After 64 rounds, recovering the input is infeasible.
Real-world uses
File integrity (Linux downloads)
# Every Linux distro publishes SHA-256 hashes:
wget https://releases.ubuntu.com/22.04/ubuntu-22.04-desktop-amd64.iso
wget https://releases.ubuntu.com/22.04/SHA256SUMS
# Verify:
shasum -a 256 -c SHA256SUMS
# ubuntu-22.04-desktop-amd64.iso: OK
Git
Every commit, tree, and blob is identified by its hash:
# See the hash of a commit:
git log --oneline -1
# See the hash git computes for a file:
git hash-object Cargo.toml
Password storage
WRONG — plaintext:
Database: { user: "alice", password: "hunter2" }
Attacker leaks DB → all passwords exposed
WRONG — plain SHA-256:
Database: { user: "alice", hash: "f52fbd..." }
Attacker uses rainbow table → cracked instantly
BETTER — SHA-256 + salt:
Database: { user: "alice", salt: "x7k2", hash: "a3f1..." }
Rainbow tables fail, but GPU brute force is fast
RIGHT — Argon2 (Lesson 6):
Database: { user: "alice", hash: "$argon2id$..." }
Intentionally slow → brute force impractical
Blockchain (Bitcoin)
Find an input where SHA-256(SHA-256(input)) starts with N zero bits:
# Simulate mining:
python3 -c "
import hashlib
for i in range(1000000):
h = hashlib.sha256(f'block-nonce-{i}'.encode()).hexdigest()
if h.startswith('0000'):
print(f'Found! nonce={i} hash={h}')
break
"
How TLS uses hashing
┌────────────────────────────────────────────────────────┐
│ Hashing in TLS │
│ │
│ 1. HMAC (Lesson 5) │
│ Hash + secret key → message authentication │
│ │
│ 2. HKDF (Lesson 5) │
│ Derive encryption keys from shared secret │
│ │
│ 3. Handshake transcript (Lesson 13) │
│ Hash ALL handshake messages → detect tampering │
│ │
│ 4. Certificate fingerprint │
│ Identify certs by hash → certificate pinning │
│ │
│ 5. Finished message │
│ HMAC of transcript → proves handshake integrity │
└────────────────────────────────────────────────────────┘
Exercises
Exercise 1: File hasher
Build a CLI tool in Rust that takes a file path and prints its SHA-256 hash.
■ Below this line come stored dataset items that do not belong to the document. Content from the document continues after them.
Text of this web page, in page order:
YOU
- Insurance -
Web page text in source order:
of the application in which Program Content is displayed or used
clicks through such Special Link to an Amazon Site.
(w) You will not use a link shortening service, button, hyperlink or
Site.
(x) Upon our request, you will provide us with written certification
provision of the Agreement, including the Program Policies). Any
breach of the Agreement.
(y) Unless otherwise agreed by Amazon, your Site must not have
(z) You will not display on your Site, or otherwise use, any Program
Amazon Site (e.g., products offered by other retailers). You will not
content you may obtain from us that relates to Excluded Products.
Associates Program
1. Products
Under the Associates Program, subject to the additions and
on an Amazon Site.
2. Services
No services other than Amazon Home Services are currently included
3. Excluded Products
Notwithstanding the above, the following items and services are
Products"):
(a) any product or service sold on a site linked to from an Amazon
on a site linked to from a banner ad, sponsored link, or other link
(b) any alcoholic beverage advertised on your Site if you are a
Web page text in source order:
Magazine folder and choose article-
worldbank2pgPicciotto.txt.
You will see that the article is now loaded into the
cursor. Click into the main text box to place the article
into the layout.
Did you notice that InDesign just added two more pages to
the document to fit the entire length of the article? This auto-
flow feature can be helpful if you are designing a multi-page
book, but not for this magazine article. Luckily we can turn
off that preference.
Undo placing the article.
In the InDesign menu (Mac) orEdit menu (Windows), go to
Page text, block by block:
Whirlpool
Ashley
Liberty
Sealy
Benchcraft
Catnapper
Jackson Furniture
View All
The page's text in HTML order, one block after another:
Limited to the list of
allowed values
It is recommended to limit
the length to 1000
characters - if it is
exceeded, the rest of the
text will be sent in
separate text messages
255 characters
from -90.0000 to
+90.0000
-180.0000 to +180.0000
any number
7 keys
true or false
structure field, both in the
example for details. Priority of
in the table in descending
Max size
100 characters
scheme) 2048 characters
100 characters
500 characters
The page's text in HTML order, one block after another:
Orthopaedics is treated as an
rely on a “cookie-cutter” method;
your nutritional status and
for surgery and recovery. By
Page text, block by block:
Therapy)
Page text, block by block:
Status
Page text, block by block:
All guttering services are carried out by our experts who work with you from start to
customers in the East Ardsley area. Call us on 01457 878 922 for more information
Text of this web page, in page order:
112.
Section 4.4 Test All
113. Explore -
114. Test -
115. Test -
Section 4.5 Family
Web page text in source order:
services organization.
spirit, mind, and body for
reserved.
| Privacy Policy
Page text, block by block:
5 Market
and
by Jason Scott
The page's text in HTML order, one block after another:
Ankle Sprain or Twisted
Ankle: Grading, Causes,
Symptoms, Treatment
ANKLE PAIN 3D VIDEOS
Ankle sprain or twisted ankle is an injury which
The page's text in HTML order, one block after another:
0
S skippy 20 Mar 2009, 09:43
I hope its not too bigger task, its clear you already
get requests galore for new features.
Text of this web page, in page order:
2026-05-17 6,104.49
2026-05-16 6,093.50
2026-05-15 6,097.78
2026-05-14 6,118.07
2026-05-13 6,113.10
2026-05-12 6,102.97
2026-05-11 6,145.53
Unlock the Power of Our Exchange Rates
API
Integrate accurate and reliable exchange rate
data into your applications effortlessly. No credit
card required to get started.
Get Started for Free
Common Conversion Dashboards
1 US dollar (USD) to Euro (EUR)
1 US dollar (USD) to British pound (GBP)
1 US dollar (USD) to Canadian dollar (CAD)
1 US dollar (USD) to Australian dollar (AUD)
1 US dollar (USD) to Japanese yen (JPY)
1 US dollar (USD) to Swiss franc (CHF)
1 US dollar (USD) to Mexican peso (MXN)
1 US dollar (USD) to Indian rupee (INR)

Use the sha2 crate.
cargo run -p tls --bin 1-hash -- --file-path Cargo.toml
# Verify:
shasum -a 256 Cargo.toml
Exercise 2: Avalanche effect
Hash these two strings and compare:
"The quick brown fox jumps over the lazy dog"
"The quick brown fox jumps over the lazy dog."
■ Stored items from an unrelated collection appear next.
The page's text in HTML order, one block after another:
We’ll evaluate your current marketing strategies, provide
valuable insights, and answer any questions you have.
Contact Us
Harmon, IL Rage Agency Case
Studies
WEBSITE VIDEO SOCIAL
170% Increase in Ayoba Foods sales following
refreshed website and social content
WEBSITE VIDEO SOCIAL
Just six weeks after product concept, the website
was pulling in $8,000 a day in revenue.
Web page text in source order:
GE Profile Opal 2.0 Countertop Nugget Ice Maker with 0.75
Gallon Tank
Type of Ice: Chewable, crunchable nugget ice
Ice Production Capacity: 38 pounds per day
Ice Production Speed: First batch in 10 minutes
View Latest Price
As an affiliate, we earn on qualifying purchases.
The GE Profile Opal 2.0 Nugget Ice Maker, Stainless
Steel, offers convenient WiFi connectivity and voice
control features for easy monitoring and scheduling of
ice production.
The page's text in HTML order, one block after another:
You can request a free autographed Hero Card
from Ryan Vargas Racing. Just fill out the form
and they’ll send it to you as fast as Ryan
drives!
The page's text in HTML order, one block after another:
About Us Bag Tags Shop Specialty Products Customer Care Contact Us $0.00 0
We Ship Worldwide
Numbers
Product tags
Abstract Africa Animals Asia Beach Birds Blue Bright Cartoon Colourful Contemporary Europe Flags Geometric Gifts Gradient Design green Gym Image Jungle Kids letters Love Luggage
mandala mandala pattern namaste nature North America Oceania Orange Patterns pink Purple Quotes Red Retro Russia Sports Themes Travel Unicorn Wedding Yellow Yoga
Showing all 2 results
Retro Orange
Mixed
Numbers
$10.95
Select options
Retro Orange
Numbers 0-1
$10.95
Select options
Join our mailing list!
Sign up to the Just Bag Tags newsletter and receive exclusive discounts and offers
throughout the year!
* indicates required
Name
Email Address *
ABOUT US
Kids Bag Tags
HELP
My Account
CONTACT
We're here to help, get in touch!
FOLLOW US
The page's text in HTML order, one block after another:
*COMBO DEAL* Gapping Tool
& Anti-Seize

One period. How many hex digits differ? (All of them.)
Exercise 3: Hash chain
Compute SHA-256(SHA-256(SHA-256("hello"))) — hash the hash of the hash.
# Verify with shell:
echo -n "hello" | shasum -a 256 | awk '{print $1}' | \
xxd -r -p | shasum -a 256 | awk '{print $1}' | \
xxd -r -p | shasum -a 256
Exercise 4: Commitment scheme
Build a commit-reveal protocol:
- Ask for a secret prediction
- Hash it, print the hash (commitment)
- Ask the user to reveal the prediction
- Hash the revealed text, compare
- Match → prediction was honest
Exercise 5: Hash speed benchmark
#![allow(unused)]
fn main() {
let start = Instant::now();
for i in 0..1_000_000 {
let mut hasher = Sha256::new();
hasher.update(i.to_be_bytes());
hasher.finalize();
}
println!("{:.0} hashes/sec", 1_000_000.0 / start.elapsed().as_secs_f64());
}
Compare with openssl speed sha256. This shows why SHA-256 is too fast for passwords (Lesson 6).